Se la campagna elettorale per le regionali mi è sembrata soffocata dalle mascherine che indossiamo, quella per il referendum mi è apparsa deserta come le vie di Siena per il lock down. E questo è preoccupante. Perché, al di là di quale sia l’intenzione sui voto su quello che è troppo banale appellare come un “taglio ai parlamentari”, bisognerebbe perlomeno sapere cosa si va o non si va a toccare e a modificare. Sarebbe un dramma se, spinti dalla banalizzazione e financo dalla stanchezza, si venga trascinanti nel limbo dell’ignoranza: serve votare con consapevolezza, se “Sì” o se “No” e perché.

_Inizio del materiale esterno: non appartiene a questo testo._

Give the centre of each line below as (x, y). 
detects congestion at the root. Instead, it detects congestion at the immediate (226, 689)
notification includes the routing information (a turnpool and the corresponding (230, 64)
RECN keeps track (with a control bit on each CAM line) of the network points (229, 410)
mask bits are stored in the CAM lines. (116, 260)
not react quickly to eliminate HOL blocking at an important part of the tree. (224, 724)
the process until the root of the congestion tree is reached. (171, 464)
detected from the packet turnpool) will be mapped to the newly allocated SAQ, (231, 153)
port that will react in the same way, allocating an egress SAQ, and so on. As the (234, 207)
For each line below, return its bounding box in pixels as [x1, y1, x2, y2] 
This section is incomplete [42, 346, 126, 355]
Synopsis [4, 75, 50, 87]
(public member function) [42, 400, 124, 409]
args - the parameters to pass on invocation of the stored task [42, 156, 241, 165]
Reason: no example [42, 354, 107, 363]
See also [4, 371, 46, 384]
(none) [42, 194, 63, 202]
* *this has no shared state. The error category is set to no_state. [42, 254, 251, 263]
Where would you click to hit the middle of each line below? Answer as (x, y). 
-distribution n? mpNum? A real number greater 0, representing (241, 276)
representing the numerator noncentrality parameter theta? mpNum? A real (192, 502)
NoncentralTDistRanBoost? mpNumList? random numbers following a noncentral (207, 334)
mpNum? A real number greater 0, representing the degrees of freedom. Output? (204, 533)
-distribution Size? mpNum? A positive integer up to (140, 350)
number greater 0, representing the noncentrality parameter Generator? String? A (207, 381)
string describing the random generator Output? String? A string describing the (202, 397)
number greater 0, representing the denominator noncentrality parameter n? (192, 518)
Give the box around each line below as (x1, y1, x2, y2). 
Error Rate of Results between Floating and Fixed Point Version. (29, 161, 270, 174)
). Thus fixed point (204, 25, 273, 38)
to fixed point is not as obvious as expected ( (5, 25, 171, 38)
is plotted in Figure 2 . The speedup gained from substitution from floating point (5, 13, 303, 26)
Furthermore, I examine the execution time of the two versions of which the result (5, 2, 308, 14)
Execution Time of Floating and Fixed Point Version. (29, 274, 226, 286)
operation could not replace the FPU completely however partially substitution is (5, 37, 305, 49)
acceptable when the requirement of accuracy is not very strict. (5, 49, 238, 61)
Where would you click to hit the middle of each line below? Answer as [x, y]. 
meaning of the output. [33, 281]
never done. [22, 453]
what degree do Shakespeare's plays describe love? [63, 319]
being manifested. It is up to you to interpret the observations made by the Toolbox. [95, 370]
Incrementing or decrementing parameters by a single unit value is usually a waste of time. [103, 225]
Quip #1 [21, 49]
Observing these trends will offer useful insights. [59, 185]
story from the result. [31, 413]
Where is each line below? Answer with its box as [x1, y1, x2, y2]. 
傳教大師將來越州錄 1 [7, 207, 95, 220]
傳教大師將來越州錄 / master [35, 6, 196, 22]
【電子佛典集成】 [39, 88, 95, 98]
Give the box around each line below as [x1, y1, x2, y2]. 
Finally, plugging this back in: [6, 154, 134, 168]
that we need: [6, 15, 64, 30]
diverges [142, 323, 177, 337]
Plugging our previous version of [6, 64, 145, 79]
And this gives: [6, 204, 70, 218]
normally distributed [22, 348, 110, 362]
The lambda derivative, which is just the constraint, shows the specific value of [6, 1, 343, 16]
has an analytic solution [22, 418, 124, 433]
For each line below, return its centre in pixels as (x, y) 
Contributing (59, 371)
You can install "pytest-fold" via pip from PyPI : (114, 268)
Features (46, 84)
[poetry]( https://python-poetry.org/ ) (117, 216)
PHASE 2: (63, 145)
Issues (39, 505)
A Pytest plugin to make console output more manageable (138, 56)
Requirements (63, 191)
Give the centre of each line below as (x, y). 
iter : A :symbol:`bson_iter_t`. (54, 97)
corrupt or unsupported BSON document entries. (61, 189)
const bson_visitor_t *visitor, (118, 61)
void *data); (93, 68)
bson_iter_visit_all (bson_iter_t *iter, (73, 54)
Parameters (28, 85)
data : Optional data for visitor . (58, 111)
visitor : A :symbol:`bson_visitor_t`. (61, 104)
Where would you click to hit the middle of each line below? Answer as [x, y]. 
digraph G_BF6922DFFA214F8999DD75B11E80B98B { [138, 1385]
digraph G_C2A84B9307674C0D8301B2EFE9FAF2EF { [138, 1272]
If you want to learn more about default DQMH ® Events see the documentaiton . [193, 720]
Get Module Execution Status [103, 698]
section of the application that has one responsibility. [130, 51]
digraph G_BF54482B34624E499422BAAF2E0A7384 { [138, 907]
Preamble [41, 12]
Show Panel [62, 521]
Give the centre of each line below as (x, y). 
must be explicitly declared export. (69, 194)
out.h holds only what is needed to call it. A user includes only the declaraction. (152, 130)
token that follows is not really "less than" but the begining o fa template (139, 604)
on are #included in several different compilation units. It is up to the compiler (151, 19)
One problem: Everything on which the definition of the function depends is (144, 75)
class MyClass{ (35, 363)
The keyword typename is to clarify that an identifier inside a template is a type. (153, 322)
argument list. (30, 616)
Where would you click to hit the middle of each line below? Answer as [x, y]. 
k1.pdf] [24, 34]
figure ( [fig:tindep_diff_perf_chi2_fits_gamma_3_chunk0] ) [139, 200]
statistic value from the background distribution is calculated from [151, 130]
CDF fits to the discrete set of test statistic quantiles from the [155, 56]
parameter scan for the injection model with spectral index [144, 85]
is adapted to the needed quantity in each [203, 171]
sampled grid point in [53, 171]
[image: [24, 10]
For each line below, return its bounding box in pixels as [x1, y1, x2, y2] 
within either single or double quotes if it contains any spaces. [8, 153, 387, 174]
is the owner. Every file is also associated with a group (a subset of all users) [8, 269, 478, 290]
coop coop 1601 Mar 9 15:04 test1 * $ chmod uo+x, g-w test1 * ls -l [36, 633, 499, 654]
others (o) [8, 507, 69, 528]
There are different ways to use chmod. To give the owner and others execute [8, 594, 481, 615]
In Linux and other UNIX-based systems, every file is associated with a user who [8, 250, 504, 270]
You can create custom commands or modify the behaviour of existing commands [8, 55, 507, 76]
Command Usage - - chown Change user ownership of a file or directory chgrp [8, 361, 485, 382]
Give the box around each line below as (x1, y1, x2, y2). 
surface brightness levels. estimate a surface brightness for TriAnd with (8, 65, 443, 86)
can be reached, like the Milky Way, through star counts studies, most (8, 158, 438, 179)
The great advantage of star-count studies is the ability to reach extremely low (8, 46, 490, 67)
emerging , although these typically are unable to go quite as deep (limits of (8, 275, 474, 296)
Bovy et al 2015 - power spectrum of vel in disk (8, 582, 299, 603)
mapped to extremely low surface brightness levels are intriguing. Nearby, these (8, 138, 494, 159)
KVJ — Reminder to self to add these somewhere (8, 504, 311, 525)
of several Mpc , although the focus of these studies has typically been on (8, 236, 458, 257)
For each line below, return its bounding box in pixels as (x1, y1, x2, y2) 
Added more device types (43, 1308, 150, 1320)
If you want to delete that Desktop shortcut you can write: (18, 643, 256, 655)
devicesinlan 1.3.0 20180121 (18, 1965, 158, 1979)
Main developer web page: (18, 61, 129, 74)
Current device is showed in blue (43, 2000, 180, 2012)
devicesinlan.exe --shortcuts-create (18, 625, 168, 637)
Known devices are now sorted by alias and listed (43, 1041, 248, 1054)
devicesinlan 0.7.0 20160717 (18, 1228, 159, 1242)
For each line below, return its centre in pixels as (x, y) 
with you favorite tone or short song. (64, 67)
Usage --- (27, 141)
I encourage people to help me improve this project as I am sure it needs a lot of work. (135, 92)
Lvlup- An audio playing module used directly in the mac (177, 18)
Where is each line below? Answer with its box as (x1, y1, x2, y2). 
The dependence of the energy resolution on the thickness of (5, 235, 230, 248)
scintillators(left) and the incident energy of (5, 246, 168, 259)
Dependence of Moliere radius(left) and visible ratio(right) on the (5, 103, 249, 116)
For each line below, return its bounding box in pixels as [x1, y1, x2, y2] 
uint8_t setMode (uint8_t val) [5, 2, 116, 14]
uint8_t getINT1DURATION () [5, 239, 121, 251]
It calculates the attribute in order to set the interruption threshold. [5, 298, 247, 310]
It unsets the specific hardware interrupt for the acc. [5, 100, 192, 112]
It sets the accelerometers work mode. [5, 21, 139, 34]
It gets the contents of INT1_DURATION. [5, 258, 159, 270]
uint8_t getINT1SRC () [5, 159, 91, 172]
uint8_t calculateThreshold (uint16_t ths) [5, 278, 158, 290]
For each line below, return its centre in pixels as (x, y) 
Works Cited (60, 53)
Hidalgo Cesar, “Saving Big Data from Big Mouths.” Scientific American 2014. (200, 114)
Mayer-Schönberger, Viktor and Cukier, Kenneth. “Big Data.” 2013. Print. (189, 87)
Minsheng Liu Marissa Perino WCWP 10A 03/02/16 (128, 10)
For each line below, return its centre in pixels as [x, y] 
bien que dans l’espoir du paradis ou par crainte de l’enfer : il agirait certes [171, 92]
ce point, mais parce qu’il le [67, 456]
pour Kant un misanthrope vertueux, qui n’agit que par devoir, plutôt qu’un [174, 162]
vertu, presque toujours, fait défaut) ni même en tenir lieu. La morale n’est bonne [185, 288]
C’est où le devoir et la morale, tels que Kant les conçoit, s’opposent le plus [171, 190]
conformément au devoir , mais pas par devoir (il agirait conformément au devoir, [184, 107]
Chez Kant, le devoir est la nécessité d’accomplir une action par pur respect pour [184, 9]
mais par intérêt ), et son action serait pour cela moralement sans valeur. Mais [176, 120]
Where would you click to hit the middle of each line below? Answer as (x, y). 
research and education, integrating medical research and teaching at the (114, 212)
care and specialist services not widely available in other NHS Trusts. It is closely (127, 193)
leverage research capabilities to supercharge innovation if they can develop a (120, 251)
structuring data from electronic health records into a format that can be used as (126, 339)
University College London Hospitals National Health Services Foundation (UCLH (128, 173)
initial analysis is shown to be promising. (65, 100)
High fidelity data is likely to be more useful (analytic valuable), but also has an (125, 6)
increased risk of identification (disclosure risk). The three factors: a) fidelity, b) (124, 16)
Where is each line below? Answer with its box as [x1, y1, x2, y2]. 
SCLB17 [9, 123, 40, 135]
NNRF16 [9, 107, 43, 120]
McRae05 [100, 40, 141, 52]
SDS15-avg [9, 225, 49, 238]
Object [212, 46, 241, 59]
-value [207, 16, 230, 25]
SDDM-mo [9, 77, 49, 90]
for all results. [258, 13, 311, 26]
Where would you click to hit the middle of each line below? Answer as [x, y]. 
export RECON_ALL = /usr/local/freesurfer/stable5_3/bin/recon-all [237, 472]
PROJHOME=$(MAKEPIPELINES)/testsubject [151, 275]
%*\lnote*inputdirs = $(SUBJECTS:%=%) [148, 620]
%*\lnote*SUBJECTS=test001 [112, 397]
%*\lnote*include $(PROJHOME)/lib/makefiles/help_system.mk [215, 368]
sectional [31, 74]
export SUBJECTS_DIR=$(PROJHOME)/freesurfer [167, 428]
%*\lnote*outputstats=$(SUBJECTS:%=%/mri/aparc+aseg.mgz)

Personalmente, credo che i numeri parlino molto chiaro. Due dati, su tutti. Uno: ognuno di noi risparmierebbe 1,33 euro all’anno. Due: l’Italia avrebbe un deputato ogni 151 mila abitanti e un senatore ogni 302 mila abitanti (il testo originario della Costituzione prevedeva un deputato ogni 80 mila abitanti ed un senatore ogni 200 mila), con il numero più basso di parlamentari di tutti i grandi paesi d’Europa.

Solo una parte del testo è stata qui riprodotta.